Браслет был великолепен: ряд крупных неровных жемчужин, вставленных между перевитыми золотыми цепочками.
– Нет, – ответила я, любуясь браслетом. – Все совершенно верно. Браслет – это пара к жемчужному ожерелью, которое ты подарил мне на свадьбу. Сэр Маркус подарил его твоей матери. Ты об этом знал?
– Нет, не знал, – негромко проговорил Джейми, трогая пальцем жемчужины. – Отец дал мне ожерелье для моей будущей жены, но не сказал, откуда оно у него.
Я вспомнила помощь сэра Маркуса в ту ночь, когда мы без предупреждения ввалились в его дом, и его лицо, когда на следующий день мы уезжали из этого дома. По лицу Джейми я понимала, что и он вспоминает баронета, который мог стать его отцом. Он взял мою руку и застегнул браслет на запястье.
– Но он же не для меня! – сказала я.
– Нет, для тебя, – промолвил Джейми твердым голосом. – Правила приличия запрещают мужчине дарить драгоценности почтенной замужней даме, поэтому сэр Маркус послал браслет мне. Однако он предназначен тебе. К тому же на моей руке браслет все равно не сойдется, как бы я ни отощал.
Он поднял волчью шкуру и встряхнул ее.
– И все же: почему Макраннох послал это тебе?
Джейми накинул лохматую шкуру себе на плечи, и я, громко крикнув, отшатнулась: голова волка была выделана очень искусно, в нее даже вставили желтые стеклянные глаза, которые злобно уставились на меня из-за плеча Джейми.
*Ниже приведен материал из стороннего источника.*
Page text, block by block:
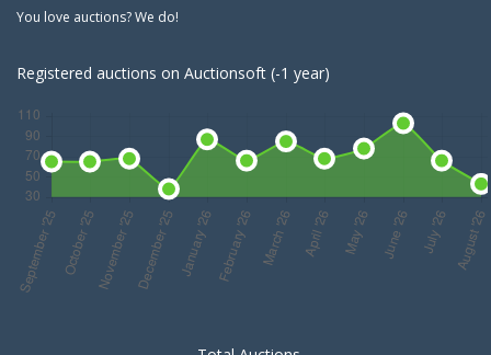
You love auctions? We do!
Registered auctions on Auctionsoft (-1 year)
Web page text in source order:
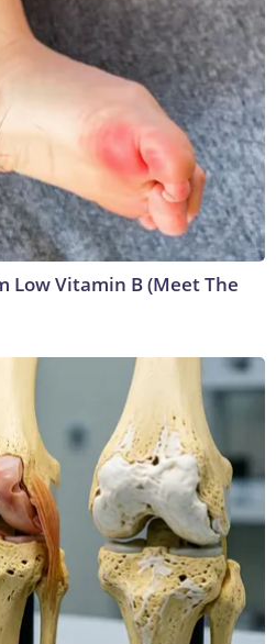
Low Vitamin B (Meet The
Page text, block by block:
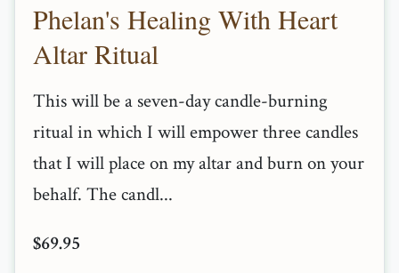
Phelan's Healing With Heart
Altar Ritual
This will be a seven-day candle-burning
ritual in which I will empower three candles
that I will place on my altar and burn on your
behalf. The candl...
$69.95
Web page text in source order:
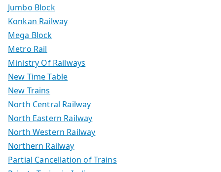
Jumbo Block
Konkan Railway
Mega Block
Metro Rail
Ministry Of Railways
New Time Table
New Trains
North Central Railway
North Eastern Railway
North Western Railway
Northern Railway
Partial Cancellation of Trains
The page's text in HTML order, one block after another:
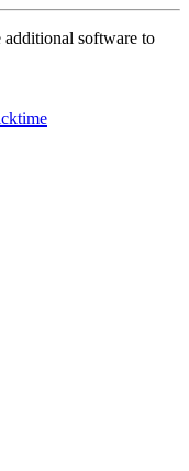
additional software to
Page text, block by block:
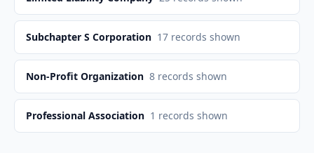
Subchapter S Corporation 17 records shown
Non-Profit Organization 8 records shown
Professional Association 1 records shown
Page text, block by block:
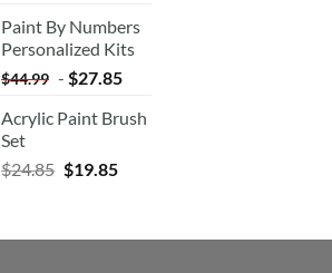
Paint By Numbers
Personalized Kits
$44.99 - $27.85
Acrylic Paint Brush
Set
$24.85 $19.85
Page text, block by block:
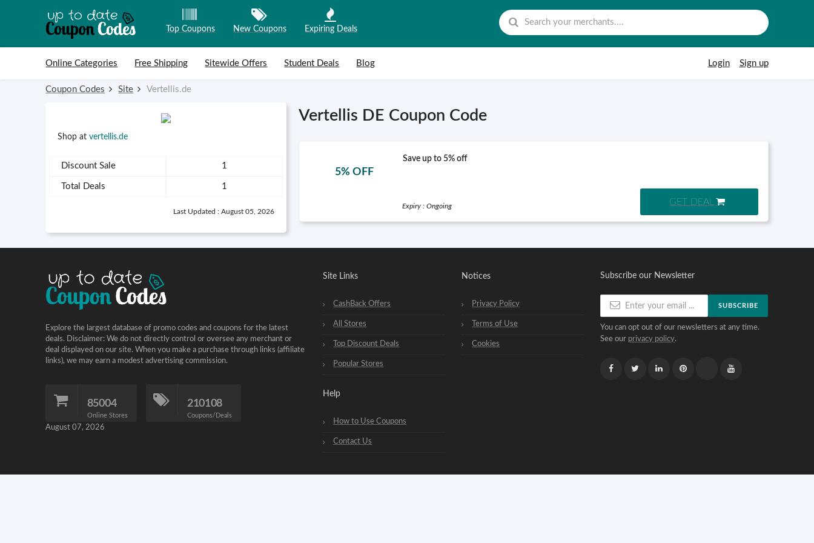
Top Coupons New Coupons Expiring Deals
Online Categories
Free Shipping Sitewide Offers Student Deals Blog Login Sign up
Coupon Codes Site Vertellis.de
Shop atvertellis.de
Discount Sale 1
Total Deals 1
Last Updated : August 05, 2026
Vertellis DE Coupon Code
5% OFF
Save up to 5% off
Expiry : Ongoing GET DEAL
Explore the largest database of promo codes and coupons for the latest
deals. Disclaimer: We do not directly control or oversee any merchant or
deal displayed on our site. When you make a purchase through links (affiliate
links), we may earn a modest advertising commission.
85004
Online Stores
210108
Coupons/Deals
August 07, 2026
Site Links
CashBack Offers
All Stores
Top Discount Deals
Popular Stores
Help
How to Use Coupons
Contact Us
Notices
Privacy Policy
Terms of Use
Cookies
Subscribe our Newsletter
SUBSCRIBE
You can opt out of our newsletters at any time.
See our privacy policy.

– Ох! – невольно воскликнула я. – Глядит прямо так же, как когда был жив.
Джейми повернул голову – оскаленная звериная морда уставилась теперь на него. Он вскрикнул, скинул с себя шкуру и отбросил от себя в другой конец комнаты.
– Господи Иисусе!
Джейми осенил себя крестом. Шкура валялась на полу, угрожающе поблескивая шерстью в свете свечи.
– Англичаночка, что означает «когда был жив»? Он был твоим закадычным приятелем, что ли? – спросил Джейми, прищурившись на шкуру.
И тогда я поведала ему о событиях, рассказать о которых до того момента не представлялся удобный случай: о волке, о других волках, о Гекторе, о снеге, о доме, где встретила медведя, о споре с сэром Маркусом, о появлении Мурты, о коровах и о бесконечном ожидании на склоне ночного холма в розовых сумерках, когда я не ведала, жив ли он.
Хотя Джейми и исхудал, его грудь по-прежнему была широкой, а руки – горячими и сильными. Он прижал меня, плакавшую, к своему плечу и стал утешать. Я пробовала овладеть собой, но он лишь еще сильнее прижимал меня к себе и шептал мне что-то ласковое и нежное, – и, в конце концов, я отпустила себя и зарыдала громко как дитя.
– Полно, полно, англичаночка, у меня имеется для тебя подарочек, – промолвил он, гладя меня по голове.
Я всхлипнула, шмыгнула носом и вытерла его рукавом – за неимением более подобающего предмета.
– Жаль, что мне нечем тебя одарить, – сказала я, пока он что-то искал в груде измятых простыней на своей кровати.
«Видно, носовой платок ищет», – решила я, продолжая шмыгать носом.
– Ну, ежели не считать таких мелочей, как моя жизнь, мое мужское существо и моя правая рука, – сказал он сухо. – Вполне достойные подарки, mo duinne.
Он выпрямился, держа в руке рясу послушника.
– Раздевайся.
– Что?!
У меня рот открылся от изумления.
– Раздевайся, англичаночка, и надень вот это. – Он улыбнулся и подал мне рясу. – Может, хочешь, чтобы я отвернулся?
Плотно замотав грубую рясу из домотканого полотна вокруг себя, я спустилась по темной лестнице вслед за Джейми; два пролета мы миновали спокойно, третий оказался самым узким. Фонарь, который Джейми держал в руке, отбрасывал на каменные стены слабый свет. Мы продвигались по узкому черному коридору, и казалось, что нас поглощает сама земля.